(Your instructions) A verbatim copy of every record is needed.

(Supplied data)

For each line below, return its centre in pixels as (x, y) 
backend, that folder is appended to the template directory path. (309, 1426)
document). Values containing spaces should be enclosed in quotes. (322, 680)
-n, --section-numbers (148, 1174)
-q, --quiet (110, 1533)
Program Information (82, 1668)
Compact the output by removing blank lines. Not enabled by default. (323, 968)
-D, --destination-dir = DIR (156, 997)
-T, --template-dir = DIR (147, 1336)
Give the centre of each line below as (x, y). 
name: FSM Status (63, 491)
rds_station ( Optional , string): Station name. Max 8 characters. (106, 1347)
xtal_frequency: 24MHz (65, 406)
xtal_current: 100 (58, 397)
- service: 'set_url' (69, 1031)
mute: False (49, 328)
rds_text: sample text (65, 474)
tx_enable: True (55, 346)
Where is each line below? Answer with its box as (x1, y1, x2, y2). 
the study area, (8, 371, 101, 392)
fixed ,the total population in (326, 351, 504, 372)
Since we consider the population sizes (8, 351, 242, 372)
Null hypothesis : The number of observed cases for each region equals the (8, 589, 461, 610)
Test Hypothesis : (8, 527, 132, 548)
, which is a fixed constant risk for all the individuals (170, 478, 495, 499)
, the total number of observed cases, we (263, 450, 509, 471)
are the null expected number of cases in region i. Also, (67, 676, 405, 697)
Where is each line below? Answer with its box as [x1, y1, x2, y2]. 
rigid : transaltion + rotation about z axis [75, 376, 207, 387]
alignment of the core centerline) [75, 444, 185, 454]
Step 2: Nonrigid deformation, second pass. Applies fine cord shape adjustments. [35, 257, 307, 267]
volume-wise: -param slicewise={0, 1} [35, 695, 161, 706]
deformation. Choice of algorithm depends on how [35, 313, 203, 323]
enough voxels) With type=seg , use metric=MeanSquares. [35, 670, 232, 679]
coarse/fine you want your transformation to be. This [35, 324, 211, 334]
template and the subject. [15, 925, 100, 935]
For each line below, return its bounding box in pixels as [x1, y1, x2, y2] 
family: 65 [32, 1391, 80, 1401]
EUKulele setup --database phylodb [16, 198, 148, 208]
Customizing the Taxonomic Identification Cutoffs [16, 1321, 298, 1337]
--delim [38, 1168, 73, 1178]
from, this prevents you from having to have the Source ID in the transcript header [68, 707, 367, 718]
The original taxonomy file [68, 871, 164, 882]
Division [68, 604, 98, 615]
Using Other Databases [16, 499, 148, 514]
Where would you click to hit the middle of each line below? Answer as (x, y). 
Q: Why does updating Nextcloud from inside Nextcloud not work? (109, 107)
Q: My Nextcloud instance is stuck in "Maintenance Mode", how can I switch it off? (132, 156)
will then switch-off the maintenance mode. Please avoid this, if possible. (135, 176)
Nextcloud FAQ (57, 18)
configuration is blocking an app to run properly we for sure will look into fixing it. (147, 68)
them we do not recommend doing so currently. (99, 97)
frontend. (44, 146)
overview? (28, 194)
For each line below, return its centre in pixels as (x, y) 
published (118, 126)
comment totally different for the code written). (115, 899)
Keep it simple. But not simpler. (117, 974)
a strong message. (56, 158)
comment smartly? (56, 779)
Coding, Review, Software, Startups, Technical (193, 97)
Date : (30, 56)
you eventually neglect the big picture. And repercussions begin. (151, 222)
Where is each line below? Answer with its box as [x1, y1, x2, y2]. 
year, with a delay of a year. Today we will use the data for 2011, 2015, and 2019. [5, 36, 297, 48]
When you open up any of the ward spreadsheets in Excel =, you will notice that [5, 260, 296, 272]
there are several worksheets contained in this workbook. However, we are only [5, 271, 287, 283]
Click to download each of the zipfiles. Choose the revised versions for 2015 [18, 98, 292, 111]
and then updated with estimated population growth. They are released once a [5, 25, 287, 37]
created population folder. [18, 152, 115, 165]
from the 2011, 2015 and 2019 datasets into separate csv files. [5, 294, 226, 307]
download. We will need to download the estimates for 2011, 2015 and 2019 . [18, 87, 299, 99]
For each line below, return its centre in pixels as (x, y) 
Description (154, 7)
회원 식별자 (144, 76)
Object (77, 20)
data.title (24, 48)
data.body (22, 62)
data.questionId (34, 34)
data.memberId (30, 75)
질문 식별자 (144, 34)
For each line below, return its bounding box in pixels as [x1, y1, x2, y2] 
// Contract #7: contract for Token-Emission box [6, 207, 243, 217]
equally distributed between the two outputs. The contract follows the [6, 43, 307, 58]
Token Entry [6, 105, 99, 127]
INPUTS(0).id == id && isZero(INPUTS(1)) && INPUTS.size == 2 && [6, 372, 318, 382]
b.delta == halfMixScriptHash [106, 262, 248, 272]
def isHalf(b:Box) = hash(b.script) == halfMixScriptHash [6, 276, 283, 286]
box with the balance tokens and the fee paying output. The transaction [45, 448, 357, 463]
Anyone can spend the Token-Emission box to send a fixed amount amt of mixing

(Solution for this problem)
For each line below, return its centre in pixels as (x, y) 
backend, that folder is appended to the template directory path. (309, 1426)
document). Values containing spaces should be enclosed in quotes. (322, 680)
-n, --section-numbers (148, 1174)
-q, --quiet (110, 1533)
Program Information (82, 1668)
Compact the output by removing blank lines. Not enabled by default. (323, 968)
-D, --destination-dir = DIR (156, 997)
-T, --template-dir = DIR (147, 1336)
Give the centre of each line below as (x, y). 
name: FSM Status (63, 491)
rds_station ( Optional , string): Station name. Max 8 characters. (106, 1347)
xtal_frequency: 24MHz (65, 406)
xtal_current: 100 (58, 397)
- service: 'set_url' (69, 1031)
mute: False (49, 328)
rds_text: sample text (65, 474)
tx_enable: True (55, 346)
Where is each line below? Answer with its box as (x1, y1, x2, y2). 
the study area, (8, 371, 101, 392)
fixed ,the total population in (326, 351, 504, 372)
Since we consider the population sizes (8, 351, 242, 372)
Null hypothesis : The number of observed cases for each region equals the (8, 589, 461, 610)
Test Hypothesis : (8, 527, 132, 548)
, which is a fixed constant risk for all the individuals (170, 478, 495, 499)
, the total number of observed cases, we (263, 450, 509, 471)
are the null expected number of cases in region i. Also, (67, 676, 405, 697)
Where is each line below? Answer with its box as [x1, y1, x2, y2]. 
rigid : transaltion + rotation about z axis [75, 376, 207, 387]
alignment of the core centerline) [75, 444, 185, 454]
Step 2: Nonrigid deformation, second pass. Applies fine cord shape adjustments. [35, 257, 307, 267]
volume-wise: -param slicewise={0, 1} [35, 695, 161, 706]
deformation. Choice of algorithm depends on how [35, 313, 203, 323]
enough voxels) With type=seg , use metric=MeanSquares. [35, 670, 232, 679]
coarse/fine you want your transformation to be. This [35, 324, 211, 334]
template and the subject. [15, 925, 100, 935]
For each line below, return its bounding box in pixels as [x1, y1, x2, y2] 
family: 65 [32, 1391, 80, 1401]
EUKulele setup --database phylodb [16, 198, 148, 208]
Customizing the Taxonomic Identification Cutoffs [16, 1321, 298, 1337]
--delim [38, 1168, 73, 1178]
from, this prevents you from having to have the Source ID in the transcript header [68, 707, 367, 718]
The original taxonomy file [68, 871, 164, 882]
Division [68, 604, 98, 615]
Using Other Databases [16, 499, 148, 514]
Where would you click to hit the middle of each line below? Answer as (x, y). 
Q: Why does updating Nextcloud from inside Nextcloud not work? (109, 107)
Q: My Nextcloud instance is stuck in "Maintenance Mode", how can I switch it off? (132, 156)
will then switch-off the maintenance mode. Please avoid this, if possible. (135, 176)
Nextcloud FAQ (57, 18)
configuration is blocking an app to run properly we for sure will look into fixing it. (147, 68)
them we do not recommend doing so currently. (99, 97)
frontend. (44, 146)
overview? (28, 194)
For each line below, return its centre in pixels as (x, y) 
published (118, 126)
comment totally different for the code written). (115, 899)
Keep it simple. But not simpler. (117, 974)
a strong message. (56, 158)
comment smartly? (56, 779)
Coding, Review, Software, Startups, Technical (193, 97)
Date : (30, 56)
you eventually neglect the big picture. And repercussions begin. (151, 222)
Where is each line below? Answer with its box as [x1, y1, x2, y2]. 
year, with a delay of a year. Today we will use the data for 2011, 2015, and 2019. [5, 36, 297, 48]
When you open up any of the ward spreadsheets in Excel =, you will notice that [5, 260, 296, 272]
there are several worksheets contained in this workbook. However, we are only [5, 271, 287, 283]
Click to download each of the zipfiles. Choose the revised versions for 2015 [18, 98, 292, 111]
and then updated with estimated population growth. They are released once a [5, 25, 287, 37]
created population folder. [18, 152, 115, 165]
from the 2011, 2015 and 2019 datasets into separate csv files. [5, 294, 226, 307]
download. We will need to download the estimates for 2011, 2015 and 2019 . [18, 87, 299, 99]
For each line below, return its centre in pixels as (x, y) 
Description (154, 7)
회원 식별자 (144, 76)
Object (77, 20)
data.title (24, 48)
data.body (22, 62)
data.questionId (34, 34)
data.memberId (30, 75)
질문 식별자 (144, 34)
For each line below, return its bounding box in pixels as [x1, y1, x2, y2] 
// Contract #7: contract for Token-Emission box [6, 207, 243, 217]
equally distributed between the two outputs. The contract follows the [6, 43, 307, 58]
Token Entry [6, 105, 99, 127]
INPUTS(0).id == id && isZero(INPUTS(1)) && INPUTS.size == 2 && [6, 372, 318, 382]
b.delta == halfMixScriptHash [106, 262, 248, 272]
def isHalf(b:Box) = hash(b.script) == halfMixScriptHash [6, 276, 283, 286]
box with the balance tokens and the fee paying output. The transaction [45, 448, 357, 463]
Anyone can spend the Token-Emission box to send a fixed amount amt of mixing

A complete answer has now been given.